Pour créer de tels outils, l’exemple de Chemnitz montre l’importance d’un accès aisé aux données énergétiques et bâtimentaires – car celui-ci n’est pas garanti. La directive s’attaque aussi à cette problématique : elle impose la création d’une « base de données nationale sur la performance énergétique des bâtiments », publique, facilement visualisable et mise à disposition des autorités locales. En la matière, la base de données IMOPE constituée en France par l’Observatoire national du Bâtiment peut constituer une inspiration : elle agrège toutes les données disponibles fournissant des caractéristiques bâtimentaires à fine échelle sur tout le territoire.

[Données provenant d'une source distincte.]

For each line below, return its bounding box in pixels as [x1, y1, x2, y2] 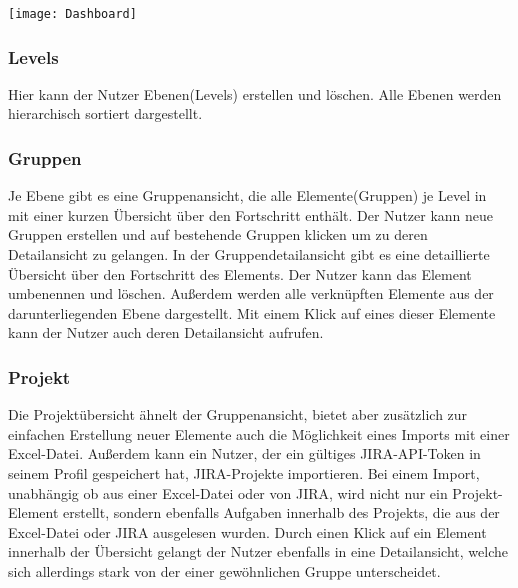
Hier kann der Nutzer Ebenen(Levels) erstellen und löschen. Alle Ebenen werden [8, 83, 502, 104]
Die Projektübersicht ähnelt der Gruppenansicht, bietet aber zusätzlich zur [8, 404, 468, 425]
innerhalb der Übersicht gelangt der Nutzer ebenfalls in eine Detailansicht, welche [8, 541, 508, 562]
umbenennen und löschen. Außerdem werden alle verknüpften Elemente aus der [8, 283, 494, 304]
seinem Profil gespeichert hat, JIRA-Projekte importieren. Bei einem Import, [8, 463, 480, 484]
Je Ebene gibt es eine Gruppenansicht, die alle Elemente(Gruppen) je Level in [8, 185, 487, 206]
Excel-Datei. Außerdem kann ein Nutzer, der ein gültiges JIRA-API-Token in [8, 443, 481, 464]
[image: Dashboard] [8, 7, 137, 21]
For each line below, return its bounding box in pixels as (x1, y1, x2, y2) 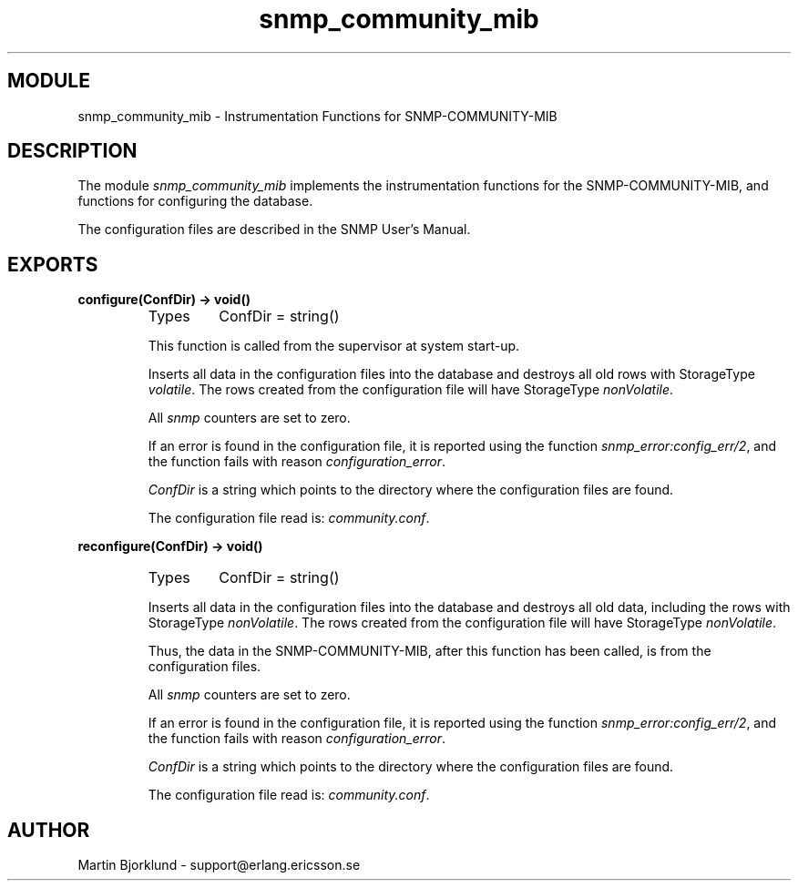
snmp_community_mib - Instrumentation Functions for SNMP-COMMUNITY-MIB (77, 107, 558, 124)
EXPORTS (7, 252, 98, 276)
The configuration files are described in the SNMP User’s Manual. (77, 221, 471, 238)
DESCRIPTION (7, 139, 138, 163)
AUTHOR (7, 818, 90, 842)
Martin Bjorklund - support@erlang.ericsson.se (77, 857, 361, 873)
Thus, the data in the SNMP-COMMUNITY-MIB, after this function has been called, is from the (148, 643, 711, 659)
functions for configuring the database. (77, 193, 313, 209)
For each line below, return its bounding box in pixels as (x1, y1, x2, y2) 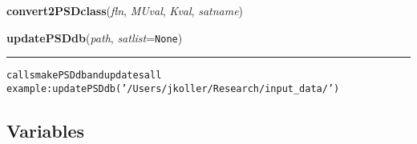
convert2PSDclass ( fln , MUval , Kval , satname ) (6, 2, 244, 18)
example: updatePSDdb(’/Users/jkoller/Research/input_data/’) (6, 82, 340, 94)
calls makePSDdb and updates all (6, 70, 162, 82)
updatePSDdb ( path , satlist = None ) (6, 29, 183, 46)
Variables (6, 118, 85, 142)
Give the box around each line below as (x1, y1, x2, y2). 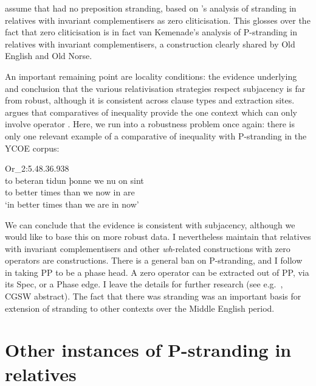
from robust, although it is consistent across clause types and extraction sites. (5, 94, 295, 107)
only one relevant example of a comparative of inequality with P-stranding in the (5, 129, 307, 142)
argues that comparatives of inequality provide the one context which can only (5, 105, 297, 118)
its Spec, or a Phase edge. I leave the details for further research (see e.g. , (5, 278, 283, 290)
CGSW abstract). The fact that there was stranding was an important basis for (5, 290, 301, 303)
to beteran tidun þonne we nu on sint (5, 174, 144, 186)
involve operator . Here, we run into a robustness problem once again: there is (5, 118, 295, 130)
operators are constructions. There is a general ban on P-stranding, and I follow (5, 254, 303, 267)
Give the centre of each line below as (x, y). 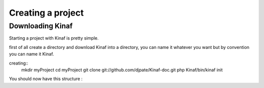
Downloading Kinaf (41, 26)
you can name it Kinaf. (32, 54)
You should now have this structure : (46, 79)
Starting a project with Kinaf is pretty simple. (54, 38)
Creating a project (46, 13)

Par ailleurs, l’Union européenne veut encourager la mise en place de One-Stop-Shops, c’est-à-dire des guichets uniques de conseil aux missions multiples : en plus d’informer sur les financements disponibles, ces guichets devraient idéalement fournir « une assistance technique » différenciée pour tous types de propriétaires et mobiliser les acteurs économiques locaux. En Allemagne, le projet proRetro, porté par l’Institut Wuppertal, a travaillé à la mise en place de One-Stop-Shops dans plusieurs villes comme Berlin ou Böblingen en Bade-Wurtemberg ; sur la base de ces expériences locales, il a élaboré des recommandations concrètes pour faciliter la mise en place de tels guichets uniques. En France, des guichets uniques ont également vu le jour – on peut citer l’Agence Locale de l’Énergie et du Climat de la Métropole Marseillaise, qui appuie son offre de conseil sur une plateforme numérique développée en interne et mettant en relation les particuliers et les professionnels de la rénovation.

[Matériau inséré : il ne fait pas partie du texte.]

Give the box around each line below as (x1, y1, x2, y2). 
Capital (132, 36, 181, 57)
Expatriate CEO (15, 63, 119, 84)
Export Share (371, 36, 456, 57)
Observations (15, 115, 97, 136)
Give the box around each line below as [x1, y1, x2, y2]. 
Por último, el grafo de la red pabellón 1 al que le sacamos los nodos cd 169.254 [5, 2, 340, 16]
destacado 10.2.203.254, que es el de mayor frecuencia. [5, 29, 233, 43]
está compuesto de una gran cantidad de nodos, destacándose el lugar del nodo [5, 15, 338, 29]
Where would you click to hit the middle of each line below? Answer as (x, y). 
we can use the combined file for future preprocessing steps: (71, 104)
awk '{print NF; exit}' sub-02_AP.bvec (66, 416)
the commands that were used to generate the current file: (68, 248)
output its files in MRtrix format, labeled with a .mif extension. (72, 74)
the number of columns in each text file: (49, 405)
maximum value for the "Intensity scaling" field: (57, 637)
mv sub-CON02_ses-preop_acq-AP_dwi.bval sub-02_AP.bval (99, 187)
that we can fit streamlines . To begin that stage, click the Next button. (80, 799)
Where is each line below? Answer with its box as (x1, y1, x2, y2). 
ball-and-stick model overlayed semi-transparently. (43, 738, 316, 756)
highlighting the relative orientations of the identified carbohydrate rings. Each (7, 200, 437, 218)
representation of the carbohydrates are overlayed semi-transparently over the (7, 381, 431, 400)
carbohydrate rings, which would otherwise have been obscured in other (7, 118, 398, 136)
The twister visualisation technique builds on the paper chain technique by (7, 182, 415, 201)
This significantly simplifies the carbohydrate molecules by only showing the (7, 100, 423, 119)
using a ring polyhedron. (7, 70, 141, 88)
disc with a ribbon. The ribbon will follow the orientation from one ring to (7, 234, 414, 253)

Une politique tangible dans les territoires
Ces exemples démontrent la pertinence de l’échelon local pour mener la rénovation énergétique. Il s’agit en effet d’une politique qui s’inscrit dans un écosystème économique local, et qui nécessite d’établir un lien de confiance avec les propriétaires, touchés dans leur lieu de vie et leur porte-monnaie. En s’attaquant à la rénovation énergétique, l’Union européenne rend son action concrète pour les Européens, faisant rimer la transition écologique avec un dynamisme économique local et l’impératif de justice sociale. C’est ce que souligne le rapporteur de la DPEB au Parlement européen, Ciarán Cuffe (Verts/ALDE) : « La directive montre combien la politique climatique peut être réellement et immédiatement avantageuse pour les ménages les moins aisés. Cette loi contribuera à réduire les factures d’énergie et à s’attaquer aux causes profondes de la précarité énergétique, tout en créant des milliers d’emplois locaux de qualité dans l’ensemble de l’UE. »

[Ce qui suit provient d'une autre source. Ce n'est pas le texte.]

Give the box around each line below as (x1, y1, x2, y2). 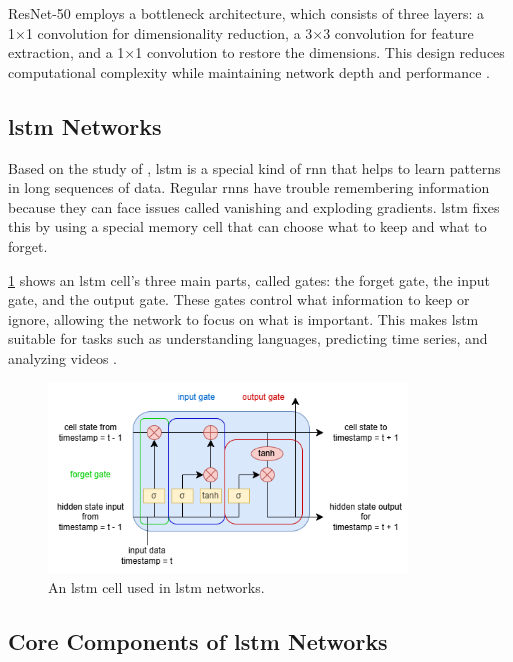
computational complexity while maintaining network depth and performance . (8, 61, 491, 82)
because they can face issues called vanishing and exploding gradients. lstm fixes (8, 196, 500, 217)
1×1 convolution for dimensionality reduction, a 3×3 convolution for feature (8, 22, 474, 43)
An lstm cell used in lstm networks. (48, 576, 265, 597)
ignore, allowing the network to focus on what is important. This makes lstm (8, 308, 479, 329)
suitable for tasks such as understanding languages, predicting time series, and (8, 328, 488, 349)
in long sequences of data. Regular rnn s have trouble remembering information (8, 177, 490, 198)
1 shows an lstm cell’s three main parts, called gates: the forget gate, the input (8, 269, 491, 290)
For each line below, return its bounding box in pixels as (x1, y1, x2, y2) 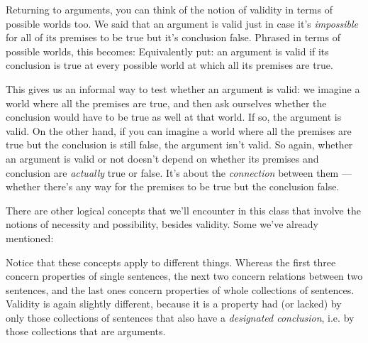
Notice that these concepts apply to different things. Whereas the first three (6, 254, 336, 269)
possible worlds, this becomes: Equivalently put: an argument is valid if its (6, 43, 329, 58)
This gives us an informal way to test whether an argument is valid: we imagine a (6, 81, 360, 96)
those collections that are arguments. (6, 324, 166, 339)
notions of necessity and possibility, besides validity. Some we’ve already (6, 217, 318, 232)
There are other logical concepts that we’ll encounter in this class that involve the (6, 202, 361, 217)
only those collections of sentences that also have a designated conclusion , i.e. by (6, 310, 355, 325)
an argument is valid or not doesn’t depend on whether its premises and (6, 151, 319, 165)
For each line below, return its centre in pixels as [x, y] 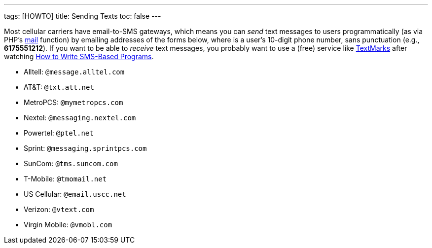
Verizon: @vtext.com [59, 209]
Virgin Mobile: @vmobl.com [68, 225]
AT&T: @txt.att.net [59, 87]
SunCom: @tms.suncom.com [71, 163]
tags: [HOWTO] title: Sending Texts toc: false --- [83, 16]
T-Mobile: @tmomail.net [65, 179]
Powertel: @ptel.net [59, 133]
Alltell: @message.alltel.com [74, 72]
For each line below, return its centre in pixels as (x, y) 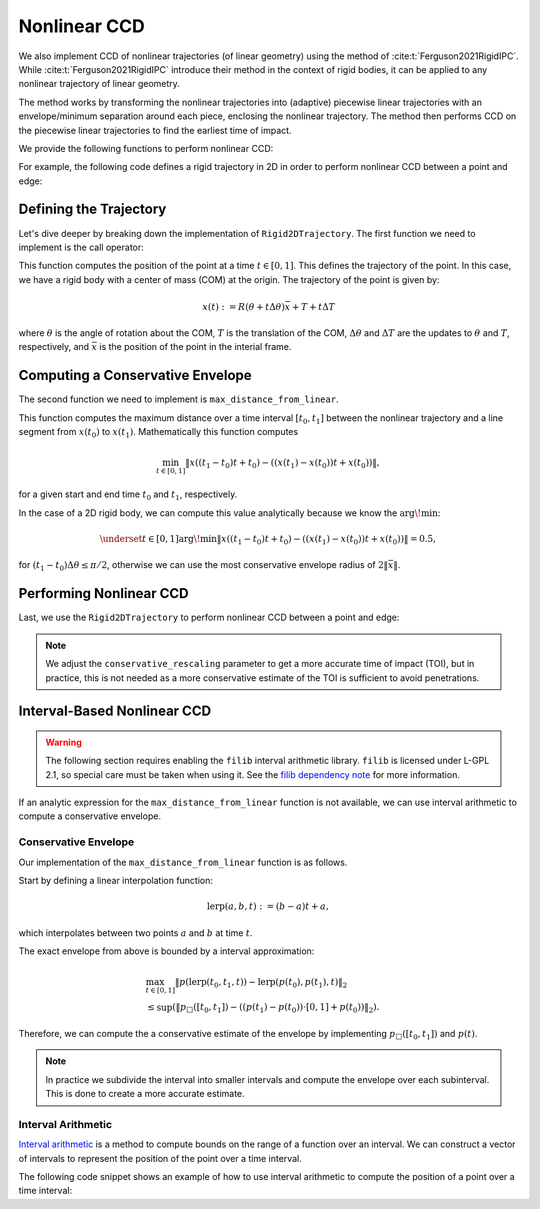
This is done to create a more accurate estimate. (145, 1094)
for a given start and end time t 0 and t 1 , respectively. (128, 495)
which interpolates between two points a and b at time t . (135, 932)
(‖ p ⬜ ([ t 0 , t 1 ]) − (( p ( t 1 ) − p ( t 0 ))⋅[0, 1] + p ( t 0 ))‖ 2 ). (275, 1008)
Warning (63, 742)
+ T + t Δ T (313, 306)
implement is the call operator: (81, 247)
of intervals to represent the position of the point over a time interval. (160, 1158)

Tous les États-membres sont à présent chargés de la transcription de cette directive. Ce faisant, les États peuvent s’inspirer des réalisations des collectivités en France et l’Allemagne en faveur de la massification des rénovations performantes et, ainsi, mettre l’expérience locale au service de l’ambition climatique européenne. La perspective d’un cadre unifié et d’outils pérennes est d’autant plus attendue par les collectivités françaises et allemandes qu’elles restent actuellement confrontées à une forte volatilité des dispositifs nationaux en matière de rénovation énergétique.